Race and gender employment quotas hidden in financial reform

By: Diana Furchtgott-Roth

Who would have guessed that the Dodd-Frank financial regulation bill, scheduled for a vote in the Senate when it returns from recess, imposes race and gender employment quotas on the financial industry — at a time the job market is stalling and economic growth is slowing?

Dodd-Frank’s Section 342 states that race and gender employment ratios must be observed by all government agencies that regulate the financial sector, as well as private financial institutions that do business with the government.

In addition to the bill’s well-publicized plans to establish over a dozen new financial regulatory offices, Section 342 sets up at least 20 Offices of Minority and Women Inclusion in:

>> The 10 Departmental Offices of the Department of the Treasury;

>> The Federal Deposit Insurance Corp.;

>> The Federal Housing Finance Agency;

>> The 12 Federal Reserve regional banks;

>> The Board of Governors of the Federal Reserve;

>> The National Credit Union Administration;

>> The Office of the Comptroller of the Currency;

>> The Securities and Exchange Commission; and

>> The new Consumer Financial Protection Bureau.

The director and staff of each office are tasked with promoting equal employment opportunities and racial, ethnic, and gender diversity not just in the agency’s work force, but also the work forces of its contractors and subcontractors.

The mission of these federal monitors it is to assure “to the maximum extent possible the fair inclusion” of women and minorities, individually and through businesses they own, in the activities of the agencies, including contracting.

The age-old question, of course, is what’s “fair.”

Under the U.S. Department of Education’s enforcement of Title IX, passed in 1972 as an amendment to the 1964 Civil Rights Act, which pertains to varsity athletic opportunities for male and female undergraduates, “fair” is defined as proportional. If 55 percent of the students are female, then 55 percent of the varsity sports slots have to go to women. The same might be true for financial firms.

Look at Section 342 (d), reproduced above. The “fair” employment test applies to all financial institutions, including brokers and law firms. Contracts are defined as “all contracts,” including those dealing with debt, equities and securities. Federal Reserve regional banks might have to account for race and gender when they issue credit.
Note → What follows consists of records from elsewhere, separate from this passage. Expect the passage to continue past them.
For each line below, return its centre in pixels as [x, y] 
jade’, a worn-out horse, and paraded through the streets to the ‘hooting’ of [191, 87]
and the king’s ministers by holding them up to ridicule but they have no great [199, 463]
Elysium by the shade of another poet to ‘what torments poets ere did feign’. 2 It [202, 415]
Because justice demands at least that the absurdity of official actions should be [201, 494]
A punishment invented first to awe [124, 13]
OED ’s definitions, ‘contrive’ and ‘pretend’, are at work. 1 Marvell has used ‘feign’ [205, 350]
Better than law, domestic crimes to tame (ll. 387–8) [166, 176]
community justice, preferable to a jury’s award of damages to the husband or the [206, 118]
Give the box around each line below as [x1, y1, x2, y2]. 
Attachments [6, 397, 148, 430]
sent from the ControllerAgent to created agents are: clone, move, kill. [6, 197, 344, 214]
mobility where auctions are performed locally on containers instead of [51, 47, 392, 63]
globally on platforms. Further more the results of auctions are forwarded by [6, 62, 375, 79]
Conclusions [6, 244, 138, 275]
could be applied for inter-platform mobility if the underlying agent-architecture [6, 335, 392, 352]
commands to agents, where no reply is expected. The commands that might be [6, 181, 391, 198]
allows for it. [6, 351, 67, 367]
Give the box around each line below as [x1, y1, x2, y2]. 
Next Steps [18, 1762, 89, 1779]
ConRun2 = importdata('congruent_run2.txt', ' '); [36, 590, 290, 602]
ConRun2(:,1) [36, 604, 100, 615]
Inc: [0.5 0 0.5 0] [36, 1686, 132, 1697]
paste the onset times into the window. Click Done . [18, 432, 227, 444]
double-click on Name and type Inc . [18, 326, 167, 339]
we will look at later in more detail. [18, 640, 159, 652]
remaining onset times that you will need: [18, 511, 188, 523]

Contractors that don’t make a good-faith effort to include women and minorities will be terminated.

According to American Enterprise Institute expert Christina Hoff Sommers, “This is going on everywhere. There are several bills pending in Congress such as Fulfilling the Potential of Women in Science and Engineering, the Paycheck Fairness Act, and now Section 342 of Dodd-Frank, that will empower a network of gender apparatchiks — but weaken critical national institutions.”

Section 342’s provisions will increase cost and inefficiency in federal agencies. Federal agencies will find it easier to employ and contract with less-qualified women and minorities, merely in order to avoid regulatory trouble.
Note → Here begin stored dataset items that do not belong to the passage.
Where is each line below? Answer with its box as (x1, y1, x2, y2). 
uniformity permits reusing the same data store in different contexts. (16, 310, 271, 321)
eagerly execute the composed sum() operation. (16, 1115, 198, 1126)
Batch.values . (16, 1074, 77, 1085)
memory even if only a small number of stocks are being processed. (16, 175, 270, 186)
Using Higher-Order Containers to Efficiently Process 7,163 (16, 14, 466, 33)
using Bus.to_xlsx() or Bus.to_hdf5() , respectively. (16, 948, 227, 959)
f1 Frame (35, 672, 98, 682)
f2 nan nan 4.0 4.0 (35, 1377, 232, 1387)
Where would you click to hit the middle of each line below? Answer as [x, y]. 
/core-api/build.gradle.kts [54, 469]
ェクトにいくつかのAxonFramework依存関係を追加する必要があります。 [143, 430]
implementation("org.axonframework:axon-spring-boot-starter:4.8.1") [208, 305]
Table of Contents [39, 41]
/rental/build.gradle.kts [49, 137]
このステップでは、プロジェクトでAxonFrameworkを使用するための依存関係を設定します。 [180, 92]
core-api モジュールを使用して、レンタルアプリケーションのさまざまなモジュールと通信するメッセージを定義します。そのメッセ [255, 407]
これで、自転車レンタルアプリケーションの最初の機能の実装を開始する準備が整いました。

Women and minorities already have a range of legal avenues to ensure that businesses don’t discriminate. By creating these new offices, Congress doesn’t believe existing law is sufficient.
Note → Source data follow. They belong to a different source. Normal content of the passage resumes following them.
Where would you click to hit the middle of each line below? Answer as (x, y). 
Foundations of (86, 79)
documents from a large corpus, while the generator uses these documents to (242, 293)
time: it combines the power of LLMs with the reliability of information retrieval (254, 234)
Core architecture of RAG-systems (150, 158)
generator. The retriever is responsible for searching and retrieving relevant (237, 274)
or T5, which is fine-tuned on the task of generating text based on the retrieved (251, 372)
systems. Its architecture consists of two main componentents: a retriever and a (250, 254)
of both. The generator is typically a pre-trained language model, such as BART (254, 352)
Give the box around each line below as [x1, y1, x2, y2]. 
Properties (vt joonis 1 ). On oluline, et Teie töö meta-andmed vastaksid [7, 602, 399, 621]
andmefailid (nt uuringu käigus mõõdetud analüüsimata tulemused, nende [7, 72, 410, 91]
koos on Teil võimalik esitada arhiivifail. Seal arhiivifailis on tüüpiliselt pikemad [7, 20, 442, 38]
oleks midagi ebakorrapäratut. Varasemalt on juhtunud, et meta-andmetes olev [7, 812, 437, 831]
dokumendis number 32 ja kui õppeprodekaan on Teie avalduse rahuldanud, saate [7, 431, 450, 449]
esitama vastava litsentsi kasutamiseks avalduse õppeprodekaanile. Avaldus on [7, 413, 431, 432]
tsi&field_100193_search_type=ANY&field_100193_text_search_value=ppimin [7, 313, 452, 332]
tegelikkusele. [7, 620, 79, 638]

Cabinet-level departments have individual Offices of Civil Rights and Diversity, and the Equal Employment Opportunity Commission and the Labor Department’s Office of Federal Contract Compliance enforce racial and gender discrimination laws.

With its new Offices of Minority and Women Inclusion, Dodd-Frank is radically changing existing law from anti-discrimination, namely equality of opportunity, to quotas, namely equality of outcome. Ultimately, the only way that financial firms will be able to comply is by showing that a certain percentage of their work force is female or minority.

A change of this magnitude in America’s employment law deserves careful consideration — rather than a few pages hidden in a financial regulation bill.